Scaling up a network will face a lot of issues that don’t appear when it’s small. In this post, let’s look at what problems are they.
One of the most important decisions that make the Internet possible is to make the network stateless and push applications which are usually need to store states to end users. In the development of the network, stateful applications are inserted for certain purposes. The following are three most common ones.
Besides all mentioned network applications, the active/active failover is also stateful feature almost all time. A group of devices needs to maintain some states inside and exchange them regularly to achieve the possible fastest failover.
The network convergence is defined as the process of a network become stable when a change happens. The goal, in general, is to minimize the convergence time to maximize the stability of a network. This factor can be ignored in a relatively small network because current computational power is strong enough and applications aren’t usually critical enough. When a network is scaling up, there’ll be more chances to transmit important traffic that any loss should be as little as possible, and other factors contribute to the convergence delay should be taken in consideration.
The convergence time can be divided into four parts:
We’ll discuss these factors by using OSPF as an example, other protocols are more or less similar. The network change will be simplified as a failure in the network for the same reason.
Detecting a change quickly can be the most important task for a fast convergence. In an ideal scenario, a change should be started propagating to devices once it happens. The keepalive message is can be used for this task since it is repeatedly sent to a connected device, a pre-defined number of failure of reception will be translated as a failure in the network. Similarly, a new link can also be detected by the same method. But it won’t be enough for the maximum speed.
Based on the type of network, the delay in a multi-accessing network is usually larger than a physical point-to-point network. For a lower layer technology in OSI, it should be able to detect a loss of a link in the shortest interval possible, such as a P2P ethernet can report failure almost instantly by detecting network pulses, but there can be some hardware related timers that delay reporting the layer 1 events. In Gigabit Ethernet, there is a carrier-delay timer on Cisco, which is set per interface. This timer is usually used to ignore subnetwork features, so a non-critical L1 failure will never be noticed and healed under the layer 3. In most cases, it makes sense to rely on a lower layer mechanic if it is available, but more often there isn’t.
After a change is detected, routing protocols will generate LSA sent to its neighbors. To completely converge the network, the notifications need to reach every router in its flooding scope. In a properly designed network, the flooding is strictly controlled. In OSPF, the scope is in one area, unless they are flooded as external. This delay can be influenced by the following factors:
The SPF algorithm is bounded as $O(L+N\cdot logN)$, where N is the number of nodes and L is the number of links in a topology under consideration. The worst case complexity for dense topologies could be a high as $O(N^2)$, but this is rare in a real-world scenario. A comparison to SPF is the Bellman-Ford algorithm which is used in the RIP with the complexity of $O(N \cdot L)$. This delay is a major limiting factor in the 80s and 90s when the routers used slow CPUs causing the calculation took seconds to complete. The Moore’s Law allows modern hardware significantly reducing the impact of it but is still one of the major reason to reach a sub-second convergence.

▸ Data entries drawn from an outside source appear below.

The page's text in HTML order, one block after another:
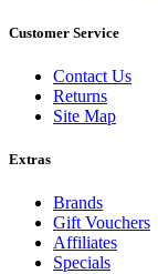
Customer Service
Contact Us
Returns
Site Map
Extras
Brands
Gift Vouchers
Affiliates
Specials
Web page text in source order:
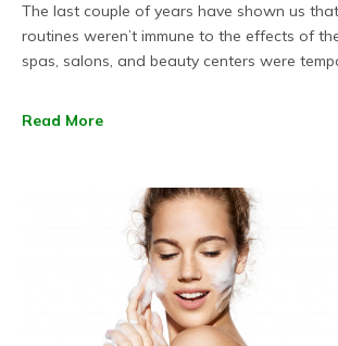
The last couple of years have shown us
routines weren’t immune to the effects of
spas, salons, and beauty centers were
Read More
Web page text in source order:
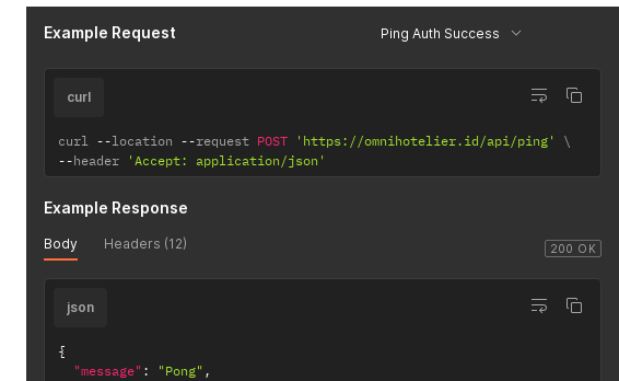
Example Request Ping Auth Success
curl
curl --location --request POST 'https://omnihotelier.id/api/ping'
--header 'Accept: application/json'
200 OK
Example Response
Body Headers (12)
json
{
"message" : "Pong" ,

The other problem is SPF throttling for protocols on a certain platform. It uses exponential backoff algorithm to schedule SPF calculations, in order to avoid excessive calculations in the times of high network instability but keep SPF reaction fast for stable networks.
As soon as SPF computation is completed, a sequential RIB update is scheduled to reflect the changed topology. The update is then propagated to the FIB table with centralized or distributed process based on the platform architecture. The RIB/FIB update may contribute the most to the convergence time in a topology with a large number of prefixes. In such network, updating RIB/FIB may take considerable time, such as at the order of 10s.

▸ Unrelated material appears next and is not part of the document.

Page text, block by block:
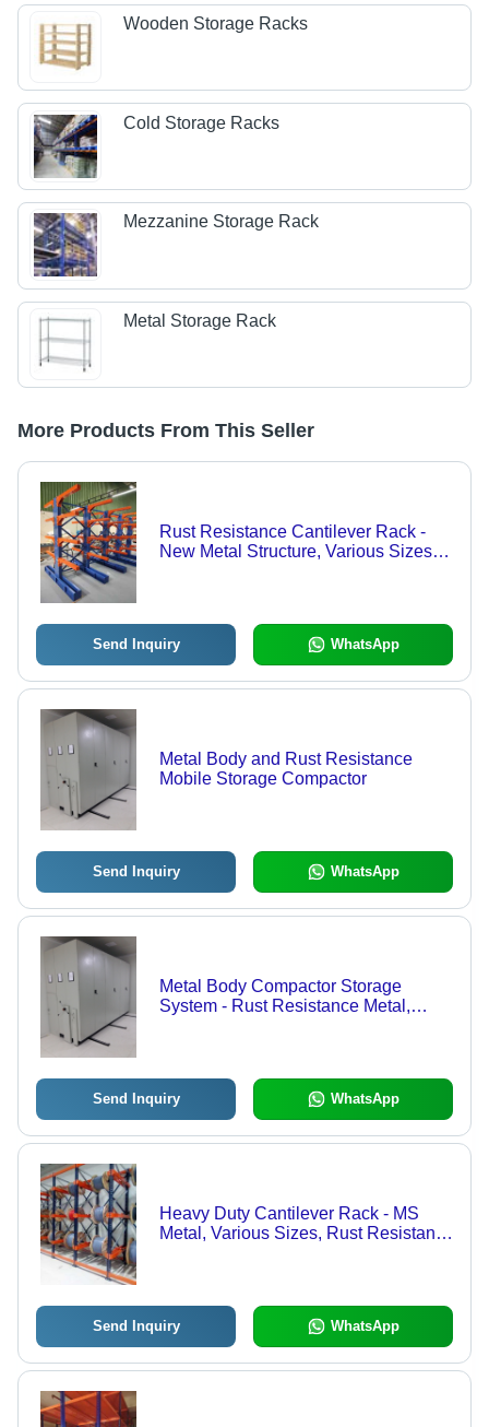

As a reader, you may come up with some ideas to overcome the problems aforementioned, such as using BFD for link detection. This is true that there is always another protocol or tool to fix a problem, but this method stacks protocols on top of each other. This won’t be an issue if the number of protocols is carefully limited, but is usually failed to control. The boomed protocols will eventually exceed the number protocols that can be effectively managed.
Also, a larger network means more devices and links in it, making the network harder to be effectively managed. Things like virtual layers, such as IPv4 layer and IPv6 layer, are usually tangled and become more complexity exponentially with the size of the network.